Home Depot strives to be the top “do-it-yourself” store. The values of Home Depot include: creating shareholder value, entrepreneurship, taking care of our people, respecting everyone, doing the right thing, building strong relationships, giving back, and excellent customer service. Home Depot announced on September 8, 2014 that they had suffered from a cyber-attack that apparently began in April 2014 and was found on September 2, 2014. At least 56 million data about payment cards was at risk.
How It Happened: In 2014, a similar technique of exploitation in a previous target breach used to hack Home Depot’s point-of-sale processes.
The attackers took credentials from third-party vendors to collect credit card data using RAM scraping malware. From April to August of that year, customers who used the self-checkout systems were victims of this breach. In the announcement, Home Depot apologized for the breach, offered identity theft and credit monitoring services to affected customers, and promised their Incident Response Team would do their best to limit the breach’s damage.
Approximately 56 million credit and debit card details and 53 million email addresses were stolen.
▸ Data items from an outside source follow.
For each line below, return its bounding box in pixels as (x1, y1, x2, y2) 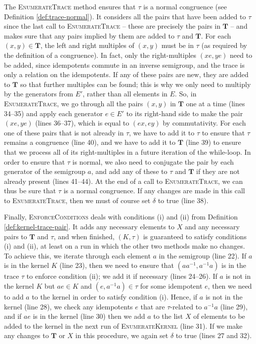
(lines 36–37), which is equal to (35, 118, 129, 128)
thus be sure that (4, 185, 56, 196)
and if (4, 311, 22, 321)
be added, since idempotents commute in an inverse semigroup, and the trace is (4, 59, 245, 70)
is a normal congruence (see (143, 1, 227, 11)
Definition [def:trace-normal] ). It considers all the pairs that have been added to (4, 11, 246, 21)
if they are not (196, 166, 240, 176)
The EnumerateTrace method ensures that (4, 1, 136, 11)
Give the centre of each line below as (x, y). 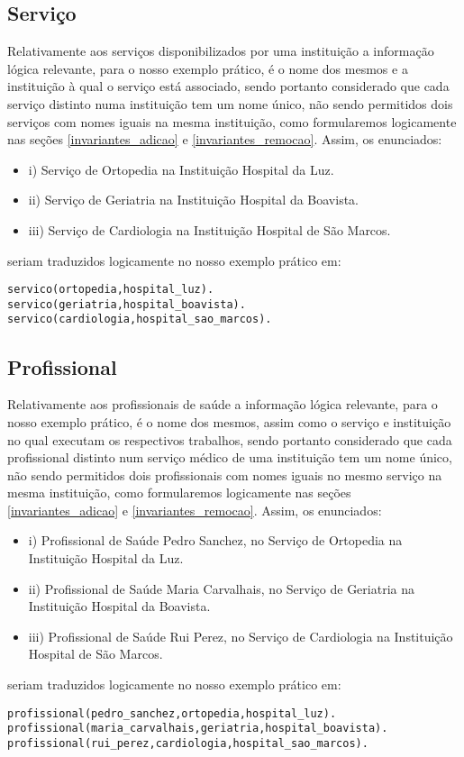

The Home Depot’s data breach at the time was the largest with the most known data stolen.
Point-of-Sale Infection: RAM / Memory scratching malware was a main component of how hackers gained access to the private and credit card data of millions of customers. This malware uses the vulnerability of POS while operations are being processed. This malware exploits the weakness of point-of-sale during transactions processing. The malware uses a separate registry function to check for Tracks 1 and 2 credit card information.
Data (information on credit cards) is vulnerable for milliseconds when stored in the RAM while the transaction is processed by the backend server. Each time a transaction is processed, a new credit card number enters the RAM while the payment is being processed.
Point-Of-Sale Security: Home Depot had bought software to encrypt credit card information while it was being sent to core computers from POS devices but failed to implement the software. Considering that Home Depot had encountered two small attacks before this violation, their security should have been up-to-date.
Software Security: The issue of anti-virus software in place was one concern introduced to the public’s awareness. Home Depot used Symantec Endpoint Protection 11, released in 2007. Version 11 was not the software’s latest version. Since attackers discover new methods to compromise the network of a company over time, Symantec always recommends using the recent version of their software. Whether or not the new version would have prevented the attack is difficult to tell, but it is always a good practice to stay up to date.